• _TASK GOAL_:
Output, exactly and in full, only the lines from the one containing "What is the" to the last line of the data. Pictures should not appear.
=====
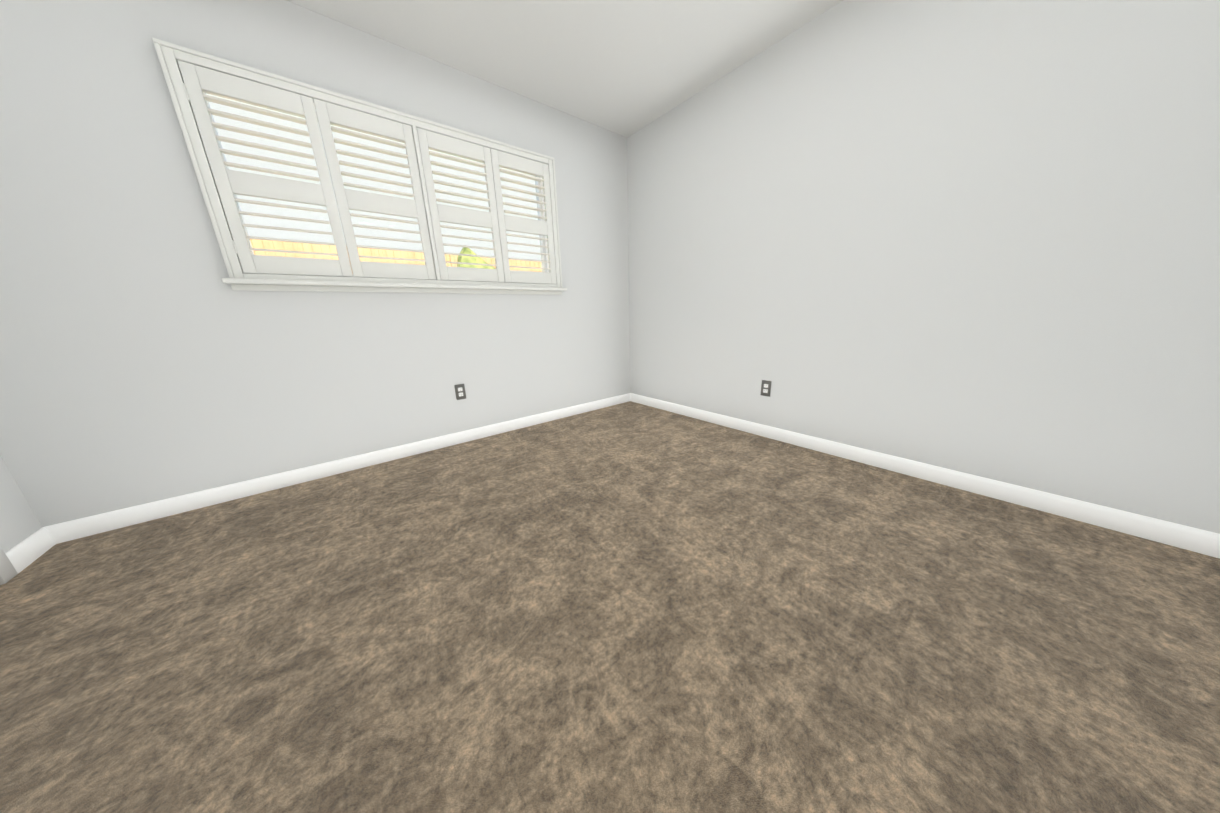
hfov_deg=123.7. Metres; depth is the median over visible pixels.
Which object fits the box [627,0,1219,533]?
wall
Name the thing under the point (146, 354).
wall
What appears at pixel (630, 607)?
floor
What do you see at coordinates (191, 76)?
window shutters
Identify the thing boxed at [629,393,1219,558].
baseboard
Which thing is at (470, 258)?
shrubs
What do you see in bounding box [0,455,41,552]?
wall
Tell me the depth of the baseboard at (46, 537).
1.88 m
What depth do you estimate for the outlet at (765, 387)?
2.38 m
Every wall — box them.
[0,0,630,526]
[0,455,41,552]
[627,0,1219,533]
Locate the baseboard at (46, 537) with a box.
[29,393,628,552]
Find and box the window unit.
[203,92,548,283]
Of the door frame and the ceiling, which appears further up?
the ceiling
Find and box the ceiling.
[286,0,842,137]
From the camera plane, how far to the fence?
4.68 m
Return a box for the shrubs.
[457,247,495,268]
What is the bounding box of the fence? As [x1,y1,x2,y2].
[250,239,541,273]
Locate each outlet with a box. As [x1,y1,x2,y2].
[454,384,465,399]
[760,380,771,396]
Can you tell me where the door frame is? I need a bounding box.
[0,546,17,584]
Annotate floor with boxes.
[0,401,1219,812]
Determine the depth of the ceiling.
1.88 m
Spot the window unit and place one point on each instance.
(543, 243)
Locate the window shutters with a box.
[152,38,566,294]
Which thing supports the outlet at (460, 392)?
attached to the wall at (146, 354)

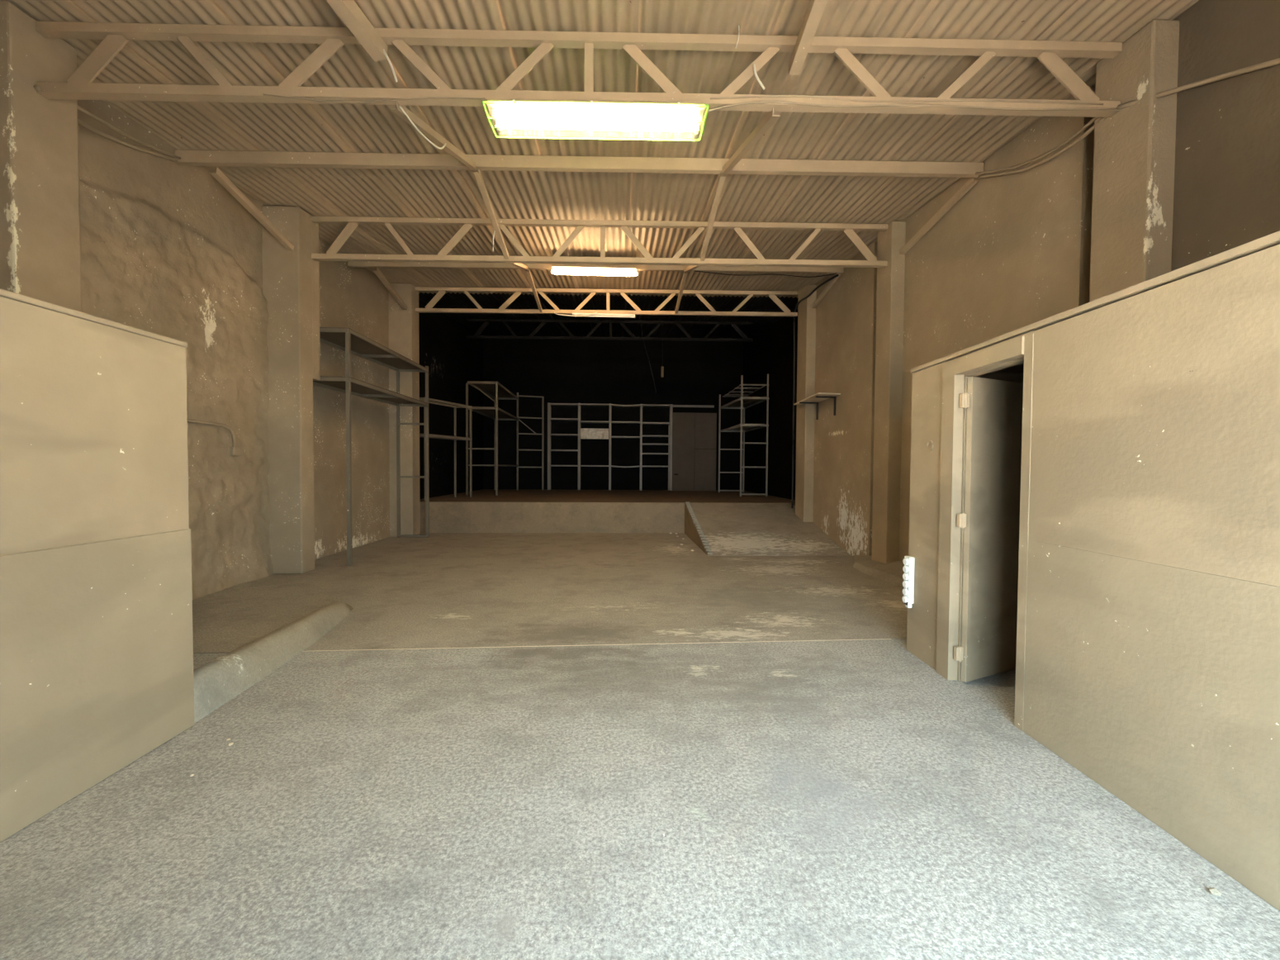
=====
• _OUTPUT OF THE TASK_:
What is the bounding box of the fence? As [x1,y1,x2,y2].
[250,239,541,273]
Locate each outlet with a box. As [x1,y1,x2,y2].
[454,384,465,399]
[760,380,771,396]
Can you tell me where the door frame is? I need a bounding box.
[0,546,17,584]
Annotate floor with boxes.
[0,401,1219,812]
Determine the depth of the ceiling.
1.88 m
Spot the window unit and place one point on each instance.
(543, 243)
Locate the window shutters with a box.
[152,38,566,294]
Which thing supports the outlet at (460, 392)?
attached to the wall at (146, 354)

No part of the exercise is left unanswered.